YOUR INSTRUCTIONS:
Restate, exactly as written, the entries below from the line that holds "K-League Schedule [39, 99]" through the line that holds "me ...aaa (78, 58)". Pictures are not part of the copy.

SUPPLIED MATERIAL:
________________________
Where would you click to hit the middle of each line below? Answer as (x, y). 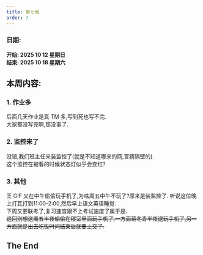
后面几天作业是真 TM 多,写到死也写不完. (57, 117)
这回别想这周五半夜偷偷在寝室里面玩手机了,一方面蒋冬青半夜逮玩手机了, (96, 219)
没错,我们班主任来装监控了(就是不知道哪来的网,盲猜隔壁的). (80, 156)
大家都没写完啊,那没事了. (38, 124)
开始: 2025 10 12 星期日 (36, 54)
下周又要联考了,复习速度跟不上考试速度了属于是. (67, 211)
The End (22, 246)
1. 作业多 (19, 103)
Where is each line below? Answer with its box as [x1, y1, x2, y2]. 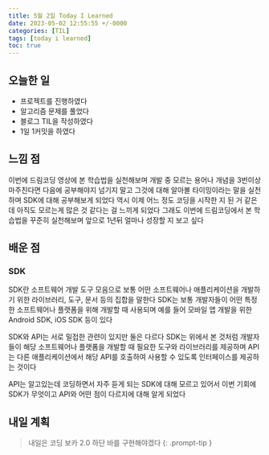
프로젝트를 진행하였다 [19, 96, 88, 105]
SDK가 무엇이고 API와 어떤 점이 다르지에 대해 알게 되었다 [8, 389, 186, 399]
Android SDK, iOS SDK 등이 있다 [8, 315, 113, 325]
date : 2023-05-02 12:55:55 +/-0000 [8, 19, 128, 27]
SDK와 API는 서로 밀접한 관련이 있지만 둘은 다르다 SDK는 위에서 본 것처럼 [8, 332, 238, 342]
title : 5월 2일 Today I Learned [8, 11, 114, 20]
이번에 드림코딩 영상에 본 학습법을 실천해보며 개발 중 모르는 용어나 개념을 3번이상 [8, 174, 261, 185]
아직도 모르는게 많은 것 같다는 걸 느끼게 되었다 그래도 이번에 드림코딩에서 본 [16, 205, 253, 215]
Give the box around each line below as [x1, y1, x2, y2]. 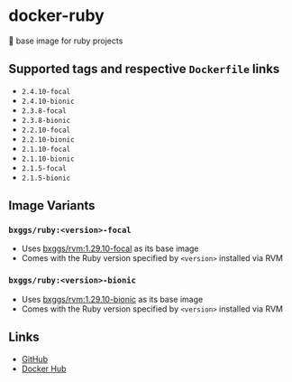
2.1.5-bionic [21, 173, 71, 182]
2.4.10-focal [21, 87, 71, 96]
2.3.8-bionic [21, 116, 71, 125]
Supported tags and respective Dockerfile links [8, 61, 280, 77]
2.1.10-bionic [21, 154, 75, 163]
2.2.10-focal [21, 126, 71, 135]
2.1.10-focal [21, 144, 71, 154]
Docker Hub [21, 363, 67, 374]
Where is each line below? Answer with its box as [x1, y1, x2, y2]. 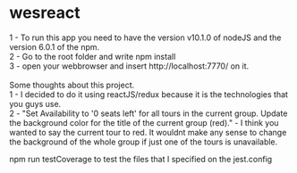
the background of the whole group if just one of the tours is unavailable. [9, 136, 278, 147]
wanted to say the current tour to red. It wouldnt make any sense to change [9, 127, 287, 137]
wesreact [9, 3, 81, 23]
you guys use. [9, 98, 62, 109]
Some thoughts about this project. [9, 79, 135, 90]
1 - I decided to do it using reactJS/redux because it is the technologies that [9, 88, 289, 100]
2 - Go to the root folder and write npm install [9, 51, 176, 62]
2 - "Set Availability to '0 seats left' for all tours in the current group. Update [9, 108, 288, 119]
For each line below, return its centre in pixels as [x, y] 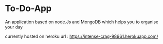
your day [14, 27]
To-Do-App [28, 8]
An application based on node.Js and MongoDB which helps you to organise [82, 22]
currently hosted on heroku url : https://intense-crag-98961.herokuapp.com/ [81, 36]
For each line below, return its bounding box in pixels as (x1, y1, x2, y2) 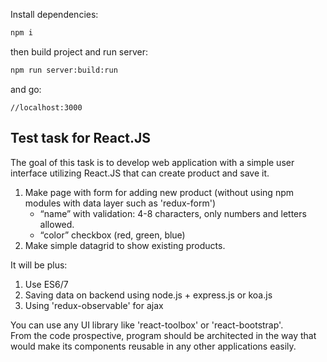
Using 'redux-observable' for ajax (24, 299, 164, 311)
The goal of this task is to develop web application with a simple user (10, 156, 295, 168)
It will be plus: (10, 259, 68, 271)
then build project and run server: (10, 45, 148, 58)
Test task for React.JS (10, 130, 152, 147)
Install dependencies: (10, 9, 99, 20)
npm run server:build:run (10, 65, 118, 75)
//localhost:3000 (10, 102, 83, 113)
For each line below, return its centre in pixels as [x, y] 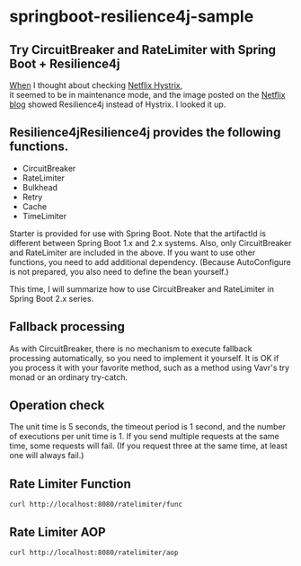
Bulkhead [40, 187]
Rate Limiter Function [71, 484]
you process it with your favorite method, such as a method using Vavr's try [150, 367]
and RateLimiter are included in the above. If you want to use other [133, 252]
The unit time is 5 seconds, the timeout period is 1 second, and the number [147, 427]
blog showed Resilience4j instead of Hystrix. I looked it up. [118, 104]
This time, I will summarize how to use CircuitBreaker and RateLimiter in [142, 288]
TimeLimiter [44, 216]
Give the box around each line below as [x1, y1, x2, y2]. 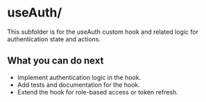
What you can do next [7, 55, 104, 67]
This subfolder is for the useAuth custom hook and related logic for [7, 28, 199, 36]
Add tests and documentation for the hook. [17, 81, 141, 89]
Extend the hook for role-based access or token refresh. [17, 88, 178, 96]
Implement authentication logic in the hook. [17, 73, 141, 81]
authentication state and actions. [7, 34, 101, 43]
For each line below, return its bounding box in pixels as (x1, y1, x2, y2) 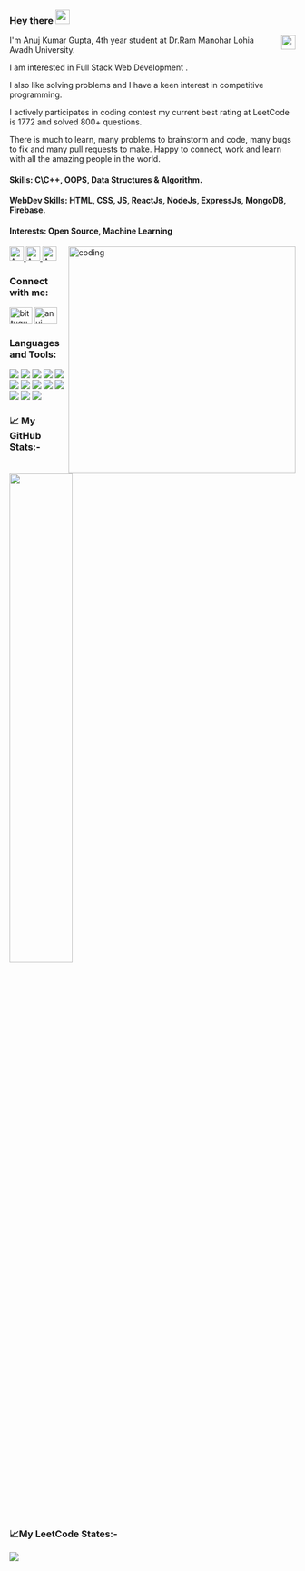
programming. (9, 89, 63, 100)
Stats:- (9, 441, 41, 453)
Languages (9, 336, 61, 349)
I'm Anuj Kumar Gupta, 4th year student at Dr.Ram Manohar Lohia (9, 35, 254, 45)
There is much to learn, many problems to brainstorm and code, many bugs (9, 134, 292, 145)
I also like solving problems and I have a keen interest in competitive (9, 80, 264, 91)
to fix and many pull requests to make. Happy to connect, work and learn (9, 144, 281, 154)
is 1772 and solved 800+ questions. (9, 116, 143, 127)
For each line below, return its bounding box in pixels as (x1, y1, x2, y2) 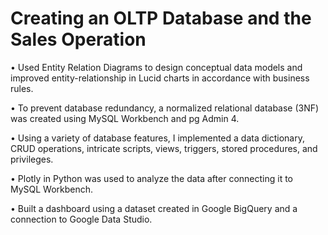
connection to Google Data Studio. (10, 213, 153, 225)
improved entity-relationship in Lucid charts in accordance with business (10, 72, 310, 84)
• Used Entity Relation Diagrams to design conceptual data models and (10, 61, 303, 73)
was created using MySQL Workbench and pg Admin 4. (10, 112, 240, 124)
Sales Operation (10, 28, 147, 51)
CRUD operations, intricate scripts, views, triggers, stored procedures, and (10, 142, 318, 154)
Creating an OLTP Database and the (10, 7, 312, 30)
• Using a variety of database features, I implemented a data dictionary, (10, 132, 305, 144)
________________________
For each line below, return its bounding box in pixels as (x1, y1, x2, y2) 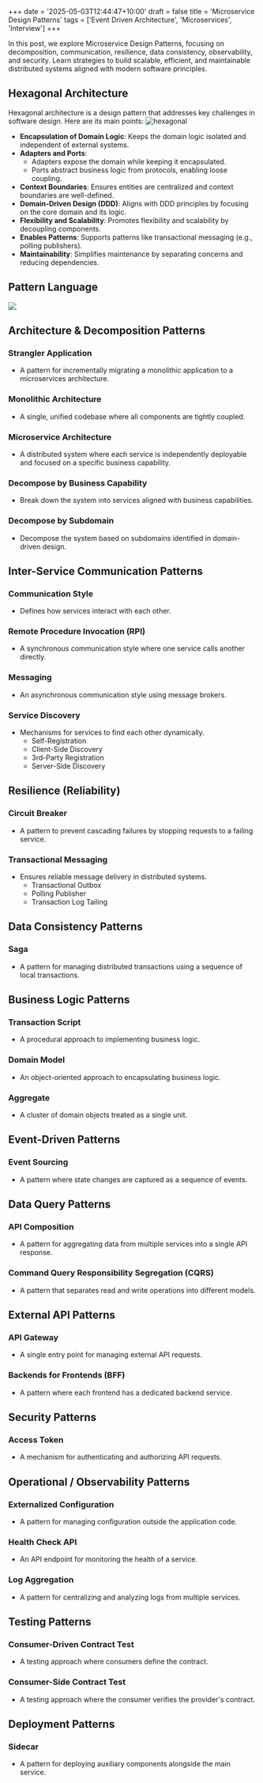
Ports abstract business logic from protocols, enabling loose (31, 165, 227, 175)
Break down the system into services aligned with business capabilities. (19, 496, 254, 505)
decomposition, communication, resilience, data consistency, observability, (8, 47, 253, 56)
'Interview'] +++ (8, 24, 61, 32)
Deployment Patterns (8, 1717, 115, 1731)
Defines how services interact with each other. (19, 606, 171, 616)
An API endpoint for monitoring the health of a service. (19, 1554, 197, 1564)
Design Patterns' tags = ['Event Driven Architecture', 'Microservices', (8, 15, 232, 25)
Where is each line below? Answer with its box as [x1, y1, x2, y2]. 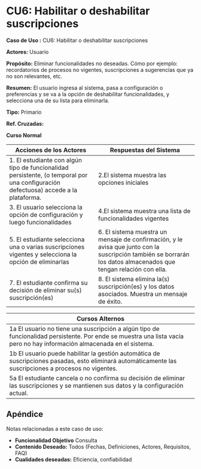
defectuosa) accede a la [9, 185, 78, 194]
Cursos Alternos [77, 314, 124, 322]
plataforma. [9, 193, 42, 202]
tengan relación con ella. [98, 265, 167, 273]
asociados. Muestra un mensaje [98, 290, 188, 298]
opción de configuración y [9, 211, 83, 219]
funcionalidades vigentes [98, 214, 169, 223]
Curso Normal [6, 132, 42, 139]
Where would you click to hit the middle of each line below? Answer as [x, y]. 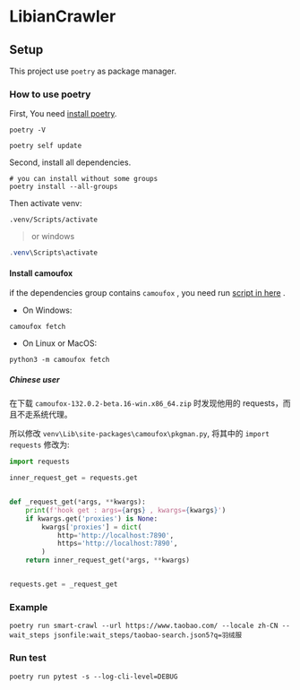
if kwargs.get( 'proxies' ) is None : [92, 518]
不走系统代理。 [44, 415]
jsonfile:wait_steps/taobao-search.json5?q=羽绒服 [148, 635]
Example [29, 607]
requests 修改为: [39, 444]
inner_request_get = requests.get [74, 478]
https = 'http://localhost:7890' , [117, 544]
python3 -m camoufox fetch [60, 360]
________________________
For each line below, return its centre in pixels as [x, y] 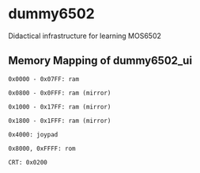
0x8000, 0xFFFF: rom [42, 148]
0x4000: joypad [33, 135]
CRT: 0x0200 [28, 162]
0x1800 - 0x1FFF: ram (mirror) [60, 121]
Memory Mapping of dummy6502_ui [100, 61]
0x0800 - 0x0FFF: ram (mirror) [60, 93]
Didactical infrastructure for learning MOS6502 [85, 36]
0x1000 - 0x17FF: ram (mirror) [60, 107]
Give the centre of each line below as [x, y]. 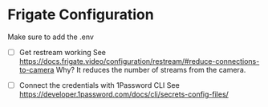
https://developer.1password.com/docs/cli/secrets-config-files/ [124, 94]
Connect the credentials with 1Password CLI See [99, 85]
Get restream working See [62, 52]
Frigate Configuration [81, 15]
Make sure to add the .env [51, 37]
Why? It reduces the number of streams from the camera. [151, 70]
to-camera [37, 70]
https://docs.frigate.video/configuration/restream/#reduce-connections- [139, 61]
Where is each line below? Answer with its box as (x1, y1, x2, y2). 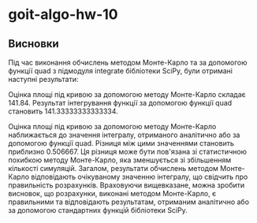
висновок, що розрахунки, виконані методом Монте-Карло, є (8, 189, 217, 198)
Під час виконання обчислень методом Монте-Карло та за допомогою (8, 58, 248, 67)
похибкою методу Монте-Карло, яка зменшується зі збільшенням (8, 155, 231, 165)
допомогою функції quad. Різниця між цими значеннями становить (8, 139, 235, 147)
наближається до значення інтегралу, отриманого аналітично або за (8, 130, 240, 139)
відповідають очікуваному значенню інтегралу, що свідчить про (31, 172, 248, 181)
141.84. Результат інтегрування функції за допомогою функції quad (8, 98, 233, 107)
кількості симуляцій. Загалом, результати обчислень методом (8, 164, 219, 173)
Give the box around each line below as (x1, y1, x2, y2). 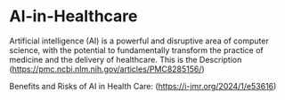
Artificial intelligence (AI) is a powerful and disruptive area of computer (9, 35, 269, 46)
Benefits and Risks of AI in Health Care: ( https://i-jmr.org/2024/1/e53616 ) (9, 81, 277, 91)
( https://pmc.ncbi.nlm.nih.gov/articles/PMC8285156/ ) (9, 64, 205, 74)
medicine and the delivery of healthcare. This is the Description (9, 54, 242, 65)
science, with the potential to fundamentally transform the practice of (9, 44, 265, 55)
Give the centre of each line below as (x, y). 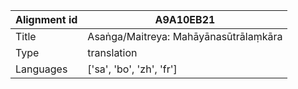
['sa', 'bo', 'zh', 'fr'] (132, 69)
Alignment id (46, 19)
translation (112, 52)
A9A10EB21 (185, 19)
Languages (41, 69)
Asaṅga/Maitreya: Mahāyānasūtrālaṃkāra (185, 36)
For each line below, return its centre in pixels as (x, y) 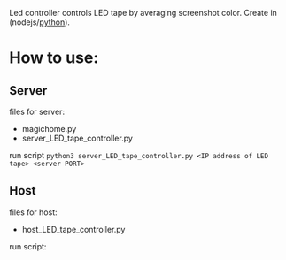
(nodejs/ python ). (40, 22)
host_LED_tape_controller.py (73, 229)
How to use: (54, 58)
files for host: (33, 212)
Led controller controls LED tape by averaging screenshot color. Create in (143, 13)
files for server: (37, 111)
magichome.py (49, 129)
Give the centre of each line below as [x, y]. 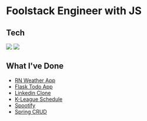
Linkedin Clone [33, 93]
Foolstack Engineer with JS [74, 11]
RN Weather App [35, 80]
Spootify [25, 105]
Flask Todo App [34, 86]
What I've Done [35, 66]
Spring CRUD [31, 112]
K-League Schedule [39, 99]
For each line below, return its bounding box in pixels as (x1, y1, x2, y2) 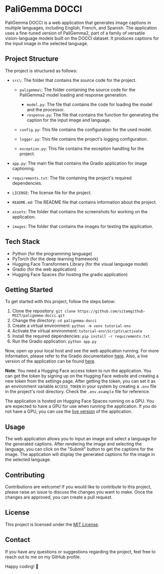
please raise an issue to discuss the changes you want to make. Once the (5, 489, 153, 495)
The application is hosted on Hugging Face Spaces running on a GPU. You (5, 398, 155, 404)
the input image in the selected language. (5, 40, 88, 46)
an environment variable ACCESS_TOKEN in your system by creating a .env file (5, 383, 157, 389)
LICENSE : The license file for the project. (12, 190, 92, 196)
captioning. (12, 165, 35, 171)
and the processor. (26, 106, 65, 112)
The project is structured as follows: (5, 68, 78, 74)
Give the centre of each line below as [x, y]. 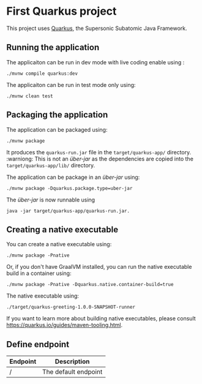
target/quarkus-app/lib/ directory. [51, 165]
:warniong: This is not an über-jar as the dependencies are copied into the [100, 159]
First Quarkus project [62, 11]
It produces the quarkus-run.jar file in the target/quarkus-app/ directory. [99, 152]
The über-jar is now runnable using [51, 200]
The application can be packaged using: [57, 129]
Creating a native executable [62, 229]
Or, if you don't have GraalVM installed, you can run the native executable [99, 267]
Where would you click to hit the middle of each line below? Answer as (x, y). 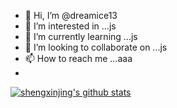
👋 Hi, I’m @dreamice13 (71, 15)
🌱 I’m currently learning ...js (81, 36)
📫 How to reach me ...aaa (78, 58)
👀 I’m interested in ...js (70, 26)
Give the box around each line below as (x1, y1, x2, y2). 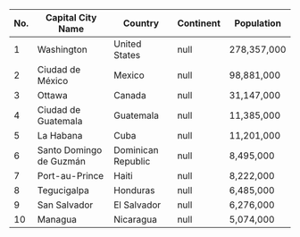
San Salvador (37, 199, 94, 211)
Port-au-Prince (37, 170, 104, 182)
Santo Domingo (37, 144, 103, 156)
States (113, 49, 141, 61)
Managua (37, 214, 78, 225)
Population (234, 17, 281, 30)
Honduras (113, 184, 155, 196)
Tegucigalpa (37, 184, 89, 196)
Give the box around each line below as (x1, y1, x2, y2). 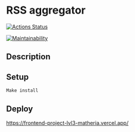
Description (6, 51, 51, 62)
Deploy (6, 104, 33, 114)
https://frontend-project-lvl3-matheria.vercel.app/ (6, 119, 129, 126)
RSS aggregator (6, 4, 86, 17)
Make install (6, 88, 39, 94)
________________________
TASK SOLUTION:
K-League Schedule [39, 99]
For each line below, return its bounding box in pixels as (x1, y1, x2, y2) 
please raise an issue to discuss the changes you want to make. Once the (5, 489, 153, 495)
The application is hosted on Hugging Face Spaces running on a GPU. You (5, 398, 155, 404)
the input image in the selected language. (5, 40, 88, 46)
an environment variable ACCESS_TOKEN in your system by creating a .env file (5, 383, 157, 389)
LICENSE : The license file for the project. (12, 190, 92, 196)
captioning. (12, 165, 35, 171)
and the processor. (26, 106, 65, 112)
The project is structured as follows: (5, 68, 78, 74)
Give the centre of each line below as [x, y]. 
target/quarkus-app/lib/ directory. [51, 165]
:warniong: This is not an über-jar as the dependencies are copied into the [100, 159]
First Quarkus project [62, 11]
It produces the quarkus-run.jar file in the target/quarkus-app/ directory. [99, 152]
The über-jar is now runnable using [51, 200]
The application can be packaged using: [57, 129]
Creating a native executable [62, 229]
Or, if you don't have GraalVM installed, you can run the native executable [99, 267]
Where would you click to hit the middle of each line below? Answer as (x, y). 
👋 Hi, I’m @dreamice13 (71, 15)
🌱 I’m currently learning ...js (81, 36)
📫 How to reach me ...aaa (78, 58)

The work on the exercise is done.